**What is needed:**
What is needed is an exact copy of the entries below, with the pictures left out.

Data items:
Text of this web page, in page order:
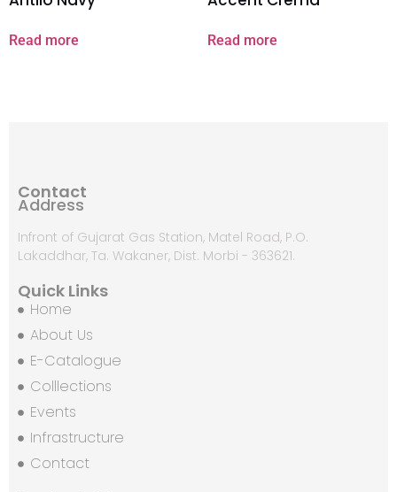
Read more Read more
Contact
Address
Infront of Gujarat Gas Station, Matel Road, P.O.
Lakaddhar, Ta. Wakaner, Dist. Morbi - 363621.
Quick Links
Home
About Us
E-Catalogue
Colllections
Events
Infrastructure
Contact
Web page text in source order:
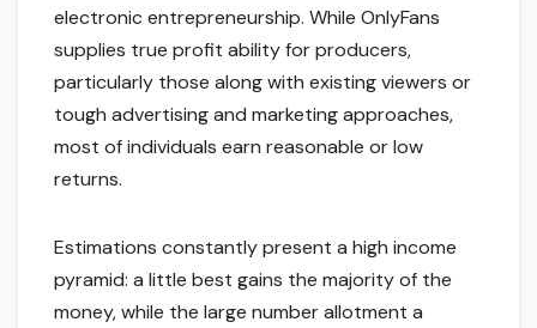
electronic entrepreneurship. While OnlyFans
supplies true profit ability for producers,
particularly those along with existing viewers or
tough advertising and marketing approaches,
most of individuals earn reasonable or low
returns.
Estimations constantly present a high income
pyramid: a little best gains the majority of the
money, while the large number allotment a
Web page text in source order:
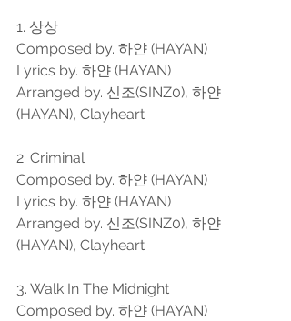
1. 상상
Composed by. 하얀 (HAYAN)
Lyrics by. 하얀 (HAYAN)
Arranged by. 신조(SINZ0), 하얀
(HAYAN), Clayheart
2. Criminal
Composed by. 하얀 (HAYAN)
Lyrics by. 하얀 (HAYAN)
Arranged by. 신조(SINZ0), 하얀
(HAYAN), Clayheart
3. Walk In The Midnight
Composed by. 하얀 (HAYAN)
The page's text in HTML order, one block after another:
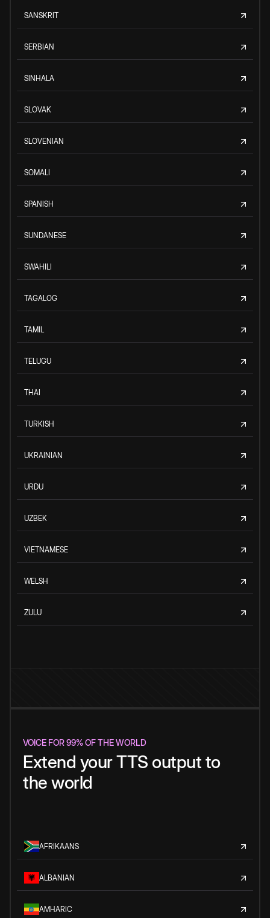
SANSKRIT
SERBIAN
SINHALA
SLOVAK
SLOVENIAN
SOMALI
SPANISH
SUNDANESE
SWAHILI
TAGALOG
TAMIL
TELUGU
THAI
TURKISH
UKRAINIAN
URDU
UZBEK
VIETNAMESE
WELSH
ZULU
VOICE FOR 99% OF THE WORLD
Extend your TTS output to
the world
AFRIKAANS
ALBANIAN
AMHARIC
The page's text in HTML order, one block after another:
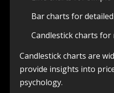
Bar charts for
Candlestick charts
Candlestick charts are
provide insights into
psychology.
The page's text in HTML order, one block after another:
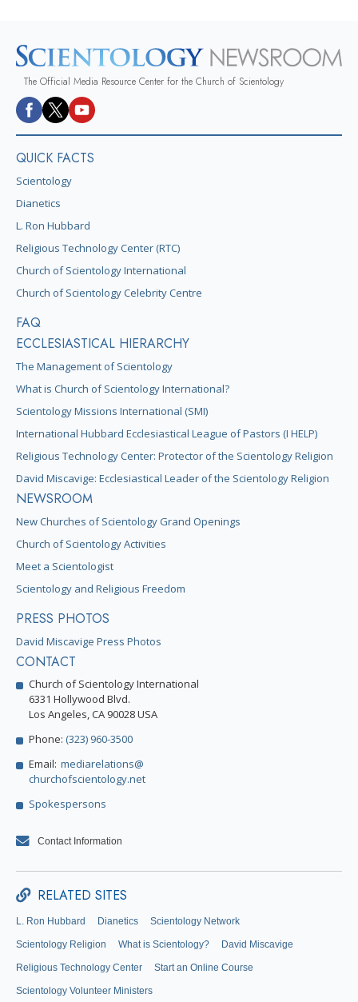
The Official Media Resource Center for the Church of Scientology
QUICK FACTS
Scientology
Dianetics
L. Ron Hubbard
Religious Technology Center (RTC)
Church of Scientology International
Church of Scientology Celebrity Centre
FAQ
ECCLESIASTICAL HIERARCHY
The Management of Scientology
What is Church of Scientology International?
Scientology Missions International (SMI)
International Hubbard Ecclesiastical League of Pastors (I HELP)
Religious Technology Center: Protector of the Scientology Religion
David Miscavige: Ecclesiastical Leader of the Scientology Religion
NEWSROOM
New Churches of Scientology Grand Openings
Church of Scientology Activities
Meet a Scientologist
Scientology and Religious Freedom
PRESS PHOTOS
David Miscavige Press Photos
CONTACT
Church of Scientology International
6331 Hollywood Blvd.
Los Angeles, CA 90028 USA
Phone: (323) 960-3500
Email: mediarelations@
churchofscientology.net
Spokespersons
Contact Information
RELATED SITES
L. Ron Hubbard Dianetics Scientology Network
Scientology Religion What is Scientology? David Miscavige
Religious Technology Center Start an Online Course
Scientology Volunteer Ministers
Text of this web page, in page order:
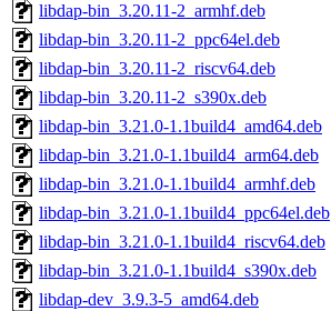
libdap-bin_3.20.11-2_armhf.deb
libdap-bin_3.20.11-2_ppc64el.deb
libdap-bin_3.20.11-2_riscv64.deb
libdap-bin_3.20.11-2_s390x.deb
libdap-bin_3.21.0-1.1build4_amd64.deb
libdap-bin_3.21.0-1.1build4_arm64.deb
libdap-bin_3.21.0-1.1build4_armhf.deb
libdap-bin_3.21.0-1.1build4_ppc64el.deb
libdap-bin_3.21.0-1.1build4_riscv64.deb
libdap-bin_3.21.0-1.1build4_s390x.deb
libdap-dev_3.9.3-5_amd64.deb
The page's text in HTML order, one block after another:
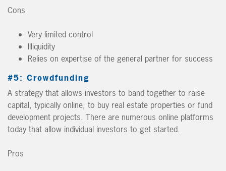
Cons
Very limited control
Illiquidity
Relies on expertise of the general partner for success
#5: Crowdfunding
A strategy that allows investors to band together to raise
capital, typically online, to buy real estate properties or fund
development projects. There are numerous online platforms
today that allow individual investors to get started.
Pros

**Exercise output:**
Text of this web page, in page order:
Read more Read more
Contact
Address
Infront of Gujarat Gas Station, Matel Road, P.O.
Lakaddhar, Ta. Wakaner, Dist. Morbi - 363621.
Quick Links
Home
About Us
E-Catalogue
Colllections
Events
Infrastructure
Contact
Web page text in source order:
electronic entrepreneurship. While OnlyFans
supplies true profit ability for producers,
particularly those along with existing viewers or
tough advertising and marketing approaches,
most of individuals earn reasonable or low
returns.
Estimations constantly present a high income
pyramid: a little best gains the majority of the
money, while the large number allotment a
Web page text in source order:
1. 상상
Composed by. 하얀 (HAYAN)
Lyrics by. 하얀 (HAYAN)
Arranged by. 신조(SINZ0), 하얀
(HAYAN), Clayheart
2. Criminal
Composed by. 하얀 (HAYAN)
Lyrics by. 하얀 (HAYAN)
Arranged by. 신조(SINZ0), 하얀
(HAYAN), Clayheart
3. Walk In The Midnight
Composed by. 하얀 (HAYAN)
The page's text in HTML order, one block after another:
SANSKRIT
SERBIAN
SINHALA
SLOVAK
SLOVENIAN
SOMALI
SPANISH
SUNDANESE
SWAHILI
TAGALOG
TAMIL
TELUGU
THAI
TURKISH
UKRAINIAN
URDU
UZBEK
VIETNAMESE
WELSH
ZULU
VOICE FOR 99% OF THE WORLD
Extend your TTS output to
the world
AFRIKAANS
ALBANIAN
AMHARIC
The page's text in HTML order, one block after another:
Bar charts for
Candlestick charts
Candlestick charts are
provide insights into
psychology.
The page's text in HTML order, one block after another:
The Official Media Resource Center for the Church of Scientology
QUICK FACTS
Scientology
Dianetics
L. Ron Hubbard
Religious Technology Center (RTC)
Church of Scientology International
Church of Scientology Celebrity Centre
FAQ
ECCLESIASTICAL HIERARCHY
The Management of Scientology
What is Church of Scientology International?
Scientology Missions International (SMI)
International Hubbard Ecclesiastical League of Pastors (I HELP)
Religious Technology Center: Protector of the Scientology Religion
David Miscavige: Ecclesiastical Leader of the Scientology Religion
NEWSROOM
New Churches of Scientology Grand Openings
Church of Scientology Activities
Meet a Scientologist
Scientology and Religious Freedom
PRESS PHOTOS
David Miscavige Press Photos
CONTACT
Church of Scientology International
6331 Hollywood Blvd.
Los Angeles, CA 90028 USA
Phone: (323) 960-3500
Email: mediarelations@
churchofscientology.net
Spokespersons
Contact Information
RELATED SITES
L. Ron Hubbard Dianetics Scientology Network
Scientology Religion What is Scientology? David Miscavige
Religious Technology Center Start an Online Course
Scientology Volunteer Ministers
Text of this web page, in page order:
libdap-bin_3.20.11-2_armhf.deb
libdap-bin_3.20.11-2_ppc64el.deb
libdap-bin_3.20.11-2_riscv64.deb
libdap-bin_3.20.11-2_s390x.deb
libdap-bin_3.21.0-1.1build4_amd64.deb
libdap-bin_3.21.0-1.1build4_arm64.deb
libdap-bin_3.21.0-1.1build4_armhf.deb
libdap-bin_3.21.0-1.1build4_ppc64el.deb
libdap-bin_3.21.0-1.1build4_riscv64.deb
libdap-bin_3.21.0-1.1build4_s390x.deb
libdap-dev_3.9.3-5_amd64.deb
The page's text in HTML order, one block after another:
Cons
Very limited control
Illiquidity
Relies on expertise of the general partner for success
#5: Crowdfunding
A strategy that allows investors to band together to raise
capital, typically online, to buy real estate properties or fund
development projects. There are numerous online platforms
today that allow individual investors to get started.
Pros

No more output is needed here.